Adem Aydin, MD1 1Saint Mary's Hospital, Chehire, CT Introduction: Steatotic liver disease (SLD), primarily driven by cardiometabolic dysfunction, affects nearly one-third of the global population and poses a growing public health challenge. Disease progression may lead to advanced liver fibrosis. Although liver biopsy remains the gold standard for assessing fibrosis, its invasive nature has prompted the adoption of non-invasive diagnostic tools. Among these, the Fibrosis-4 (FIB-4) index and the Steatosis-Associated Fibrosis Estimator (SAFE) score are commonly used in clinical and research settings. This study aimed to compare the diagnostic accuracy of FIB-4 and SAFE in detecting clinically significant fibrosis in individuals with cardiometabolic risk factors Methods: We conducted a cross-sectional analysis using data from 2,196 adults in the NHANES 2017–2020 cycles. Participants aged 18–80 years with valid liver stiffness measurements (LSM) by FibroScan were included. We excluded individuals with known chronic liver disease, self-reported excessive alcohol use, or missing data required to calculate FIB-4 or SAFE scores. Clinically significant fibrosis was defined as LSM ≥ 8.0 kPa.We evaluated diagnostic performance using sensitivity, specificity, positive predictive value (PPV), negative predictive value (NPV), and ROC curve analysis. McNemar’s test assessed paired differences, and DeLong’s test compared AUCs. Generative AI tools (ChatGPT models O1, O3) were used to assist with code development, data visualization, and proofreading.

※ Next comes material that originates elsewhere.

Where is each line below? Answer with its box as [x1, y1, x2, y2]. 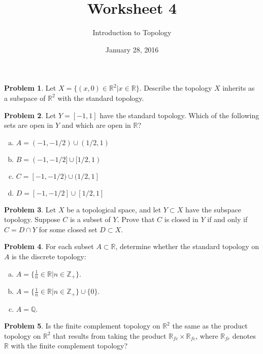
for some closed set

Results: The SAFE score demonstrated a higher AUC than FIB-4 (0.719 vs. 0.578, p < 0.001). As a rule-out test, SAFE showed superior sensitivity (78%) and NPV (95%) compared to FIB-4 (sensitivity: 41%, NPV: 91%). FIB-4 missed 58.6% of patients with significant fibrosis, while SAFE missed 22%. While both tests demonstrated high specificity for ruling in fibrosis (FIB-4: 97.8%, SAFE: 86.5%), their low sensitivity limits their reliability for confirming the disease.Subgroup analysis showed that SAFE maintained better diagnostic accuracy across age groups, sex, and presence of MASLD. In contrast, FIB-4 performed especially poorly in younger adults. Discussion: These findings support the use of SAFE over FIB-4 as a non-invasive screening tool for significant fibrosis in patients with cardiometabolic risk factors. Further studies are warranted to improve and validate fibrosis screening tools, especially for those at risk for MASLD.
Figure: Figure 1. Percentage of Missed Fibrosis Cases: FIB-4 vs. SAFE
Figure: Figure 2. ROC Curves for SAFE vs. FIB-4 Stratified by Age, Gender, and MASLD
Disclosures: Adem Aydin indicated no relevant financial relationships.
Adem Aydin, MD1. P1499 - SAFE vs FIB-4: A Comparative Analysis of Diagnostic Accuracy in Screening for Clinically Significant Fibrosis Using NHANES Data, ACG 2025 Annual Scientific Meeting Abstracts. Phoenix, AZ: American College of Gastroenterology.